Nuplex directors unanimously back $1.05 billion Allnex bid

Monday 11th April 2016

Text too small?

Nuplex Industries' independent directors are unanimously backing Allnex Belguim SA's $1.05 billion bid for the resins maker after the US-based firm completed its due diligence. 

The companies have signed a scheme implementation agreement, which values Nuplex at $5.55 a share, including the 12 cents per share dividend payment in February. That's a 44 percent premium to where the shares were trading before the Feb. 15 announcement and higher than the current price of $5.26, which gained 3.5 percent at today's open. Nuplex's directors all support the bid, which requires 75 percent approval in a special meeting likely to be held in August. 

The recommendation is contingent on the $5.43 offer price, which excludes the dividend, falling within or above the independent adviser's valuation range, and that a better offer doesn't emerge. Managing director Emery Severin abstained from making a recommendation because of his executive role. 

"The board believes Nuplex is well positioned to deliver growth in earnings, particularly from the platform now established in Asia and our new breakthrough technology, Acure," chairman Peter Springford said in a statement. "However, delivering this growth will take some time and therefore shareholders may find attractive the opportunity to realise some of the future value of their Nuplex shares in cash now." 

Allnex is controlled by Boston private equity firm Advent International, whose early advances to buy Nuplex were rejected.
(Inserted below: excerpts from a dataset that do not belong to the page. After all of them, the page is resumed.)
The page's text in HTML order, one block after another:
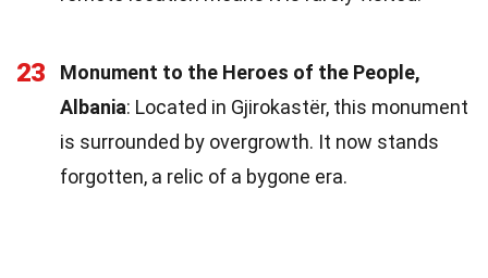
23
Monument to the Heroes of the People,
Albania: Located in Gjirokastër, this monument
is surrounded by overgrowth. It now stands
forgotten, a relic of a bygone era.
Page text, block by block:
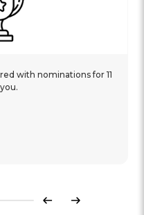
with nominations for 11
Previous
Next
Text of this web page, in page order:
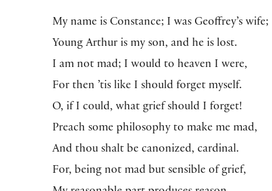
My name is Constance; I was Geoffrey’s wife;
Young Arthur is my son, and he is lost.
I am not mad; I would to heaven I were,
For then ’tis like I should forget myself.
O, if I could, what grief should I forget!
Preach some philosophy to make me mad,
And thou shalt be canonized, cardinal.
For, being not mad but sensible of grief,
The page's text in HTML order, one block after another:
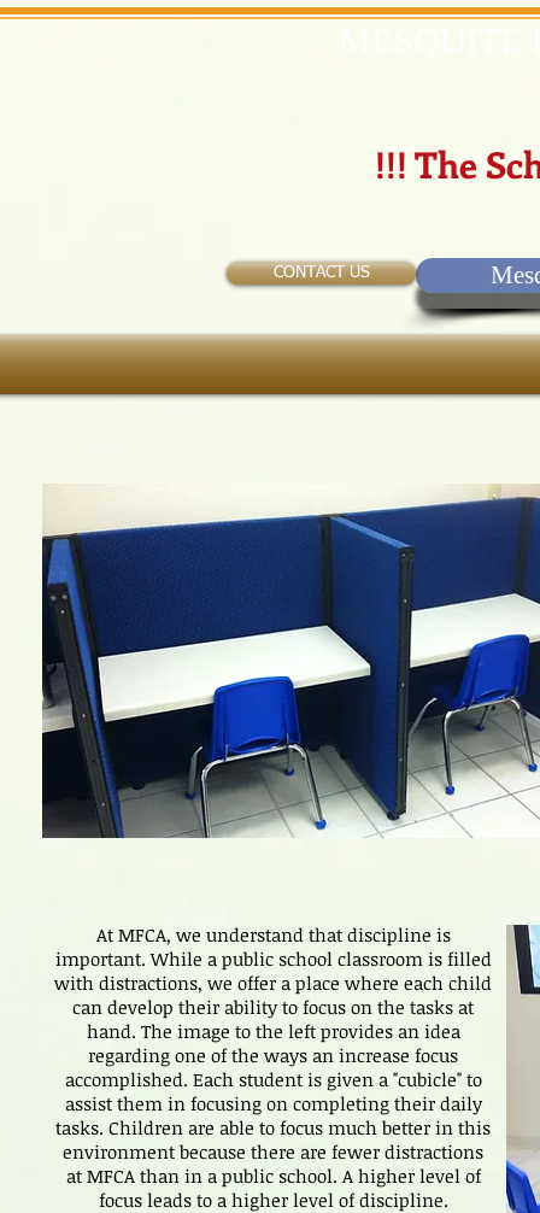
!!! The
CONTACT US
At MFCA, we understand that discipline is
important. While a public school classroom is filled
with distractions, we offer a place where each child
can develop their ability to focus on the tasks at
hand. The image to the left provides an idea
regarding one of the ways an increase focus
accomplished. Each student is given a "cubicle" to
assist them in focusing on completing their daily
tasks. Children are able to focus much better in this
environment because there are fewer distractions
at MFCA than in a public school. A higher level of
focus leads to a higher level of discipline.
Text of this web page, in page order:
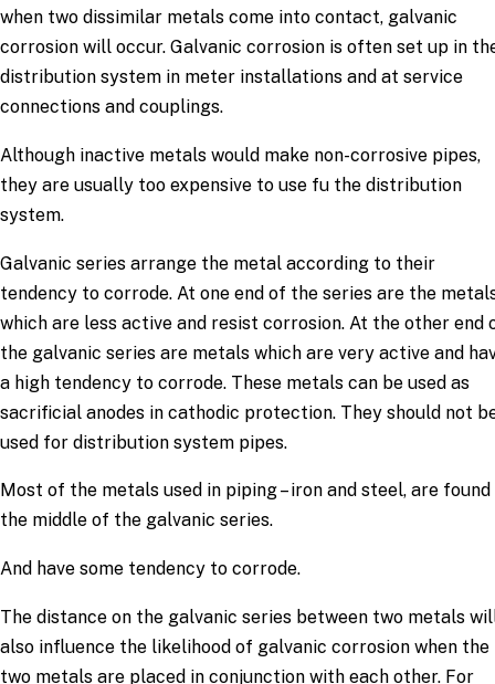
when two dissimilar metals come into contact, galvanic
corrosion will occur. Galvanic corrosion is often set up in
distribution system in meter installations and at service
connections and couplings.
Although inactive metals would make non-corrosive pipes,
they are usually too expensive to use fu the distribution
system.
Galvanic series arrange the metal according to their
tendency to corrode. At one end of the series are the
which are less active and resist corrosion. At the other end
the galvanic series are metals which are very active and
a high tendency to corrode. These metals can be used as
sacrificial anodes in cathodic protection. They should not
used for distribution system pipes.
Most of the metals used in piping – iron and steel, are found
the middle of the galvanic series.
And have some tendency to corrode.
The distance on the galvanic series between two metals
also influence the likelihood of galvanic corrosion when the
two metals are placed in conjunction with each other. For
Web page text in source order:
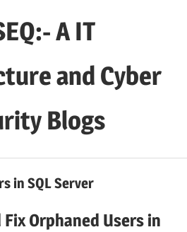
A IT
and Cyber
Blogs
in SQL Server
Orphaned Users in
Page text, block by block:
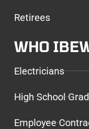
Retirees
WHO
Electricians
High School
Employee
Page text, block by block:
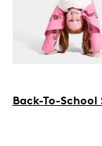
Back-To-School
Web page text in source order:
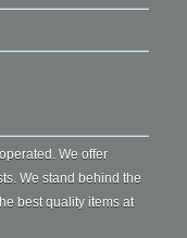
We offer
We stand behind the
best quality items at
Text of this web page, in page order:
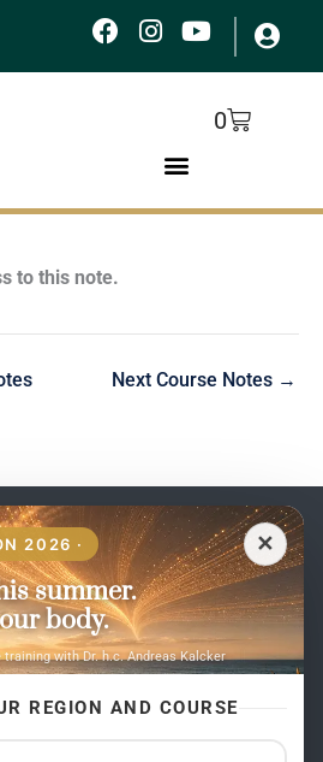
F
c
k
I
s
a
Y
u
0
Cart
to this note.
Next Course Notes →
✕
2026 ·
summer.
body.
with Dr. h.c. Andreas Kalcker
REGION AND COURSE
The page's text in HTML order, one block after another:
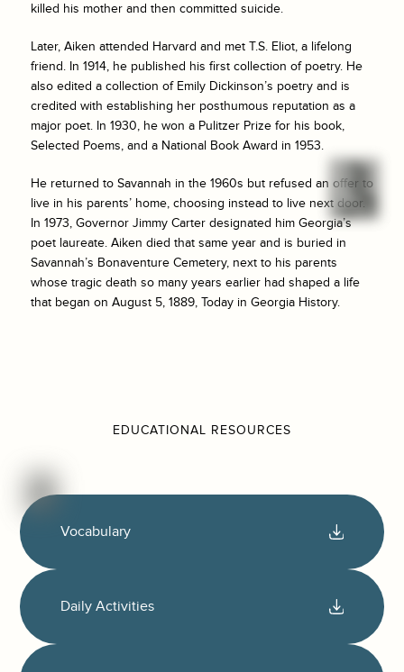
killed his mother and then committed suicide.
Later, Aiken attended Harvard and met T.S. Eliot, a lifelong
friend. In 1914, he published his first collection of poetry. He
also edited a collection of Emily Dickinson’s poetry and is
credited with establishing her posthumous reputation as a
major poet. In 1930, he won a Pulitzer Prize for his book,
Selected Poems, and a National Book Award in 1953.
He returned to Savannah in the 1960s but refused an offer to
live in his parents’ home, choosing instead to live next door.
In 1973, Governor Jimmy Carter designated him Georgia’s
poet laureate. Aiken died that same year and is buried in
Savannah’s Bonaventure Cemetery, next to his parents
whose tragic death so many years earlier had shaped a life
that began on August 5, 1889, Today in Georgia History.
EDUCATIONAL RESOURCES
Vocabulary
Daily Activities
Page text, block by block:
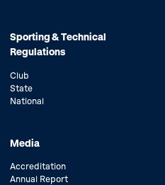
Sporting & Technical
Regulations
Club
State
National
Media
Accreditation
Annual Report
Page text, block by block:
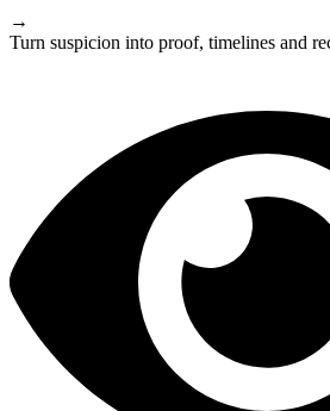
→
Turn suspicion into proof, timelines and
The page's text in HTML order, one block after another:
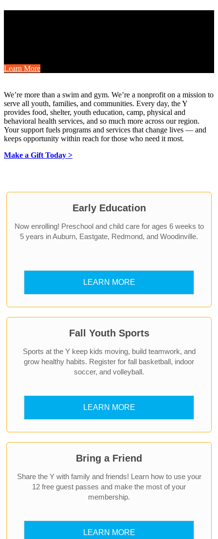
Learn More
We’re more than a swim and gym. We’re a nonprofit on a mission to
serve all youth, families, and communities. Every day, the Y
provides food, shelter, youth education, camp, physical and
behavioral health services, and so much more across our region.
Your support fuels programs and services that change lives — and
keeps opportunity within reach for those who need it most.
Make a Gift Today >
Early Education
Now enrolling! Preschool and child care for ages 6 weeks to
5 years in Auburn, Eastgate, Redmond, and Woodinville.
LEARN MORE
Fall Youth Sports
Sports at the Y keep kids moving, build teamwork, and
grow healthy habits. Register for fall basketball, indoor
soccer, and volleyball.
LEARN MORE
Bring a Friend
Share the Y with family and friends! Learn how to use your
12 free guest passes and make the most of your
membership.
LEARN MORE
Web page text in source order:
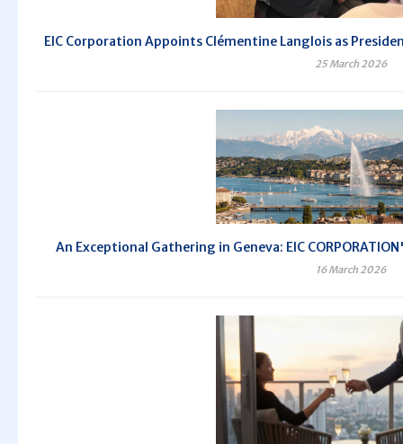
EIC Corporation Appoints Clémentine Langlois as
25 March 2026
An Exceptional Gathering in Geneva: EIC
16 March 2026
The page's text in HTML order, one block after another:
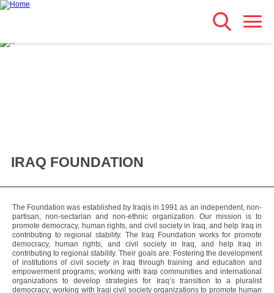
Skip
IRAQ FOUNDATION
The Foundation was established by Iraqis in 1991 as an independent, non-
partisan, non-sectarian and non-ethnic organization. Our mission is to
promote democracy, human rights, and civil society in Iraq, and help Iraq in
contributing to regional stability. The Iraq Foundation works for promote
democracy, human rights, and civil society in Iraq, and help Iraq in
contributing to regional stability. Their goals are: Fostering the development
of institutions of civil society in Iraq through training and education and
empowerment programs; working with Iraqi communities and international
organizations to develop strategies for Iraq’s transition to a pluralist
democracy; working with Iraqi civil society organizations to promote human
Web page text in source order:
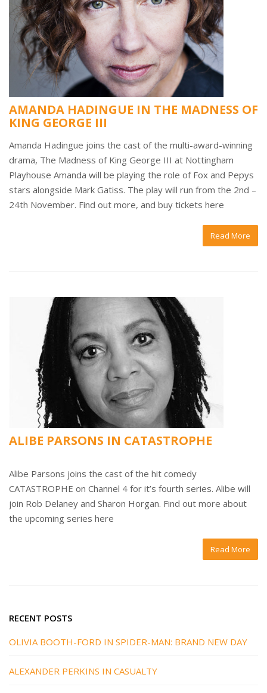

Those talks continued and Nuplex relented when the price became attractive, agreeing to a merger which will create one of the world’s largest makers of coating resins. 
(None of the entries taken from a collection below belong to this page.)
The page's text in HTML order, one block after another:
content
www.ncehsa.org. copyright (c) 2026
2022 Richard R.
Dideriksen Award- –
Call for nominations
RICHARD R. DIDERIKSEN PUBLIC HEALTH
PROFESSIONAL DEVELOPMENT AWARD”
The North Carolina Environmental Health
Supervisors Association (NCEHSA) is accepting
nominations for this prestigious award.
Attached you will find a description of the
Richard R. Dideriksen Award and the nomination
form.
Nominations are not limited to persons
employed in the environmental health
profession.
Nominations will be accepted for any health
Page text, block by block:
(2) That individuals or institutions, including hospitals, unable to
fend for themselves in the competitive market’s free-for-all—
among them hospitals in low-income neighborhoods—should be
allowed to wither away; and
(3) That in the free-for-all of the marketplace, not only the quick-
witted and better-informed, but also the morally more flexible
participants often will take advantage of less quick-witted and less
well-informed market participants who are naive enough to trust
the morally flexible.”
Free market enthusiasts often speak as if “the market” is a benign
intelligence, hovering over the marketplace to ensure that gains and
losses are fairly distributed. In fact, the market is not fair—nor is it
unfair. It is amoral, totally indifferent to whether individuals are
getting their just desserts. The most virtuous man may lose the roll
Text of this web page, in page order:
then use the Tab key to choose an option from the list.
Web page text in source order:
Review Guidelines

Nuplex started in Auckland in 1952 as a flooring distributor before branching out into resins and polymers over the next 20 years. As the firm's focus became increasingly international, it shifted its headquarters to Sydney, while maintaining its New Zealand domicile and main listing on the NZX, which it joined in 1967. 

The deal, which will remove the high-tech manufacturing firm from the NZX's list of top 50 stocks, has to be completed by Nov. 9 and requires regulatory approvals in New Zealand, Australia and China. Those are expected by the end of July. Once that's completed, the transaction will need High Court sign-off. 

Both parties face a break fee of $10.47 million if the deal is terminated outside agreed terms.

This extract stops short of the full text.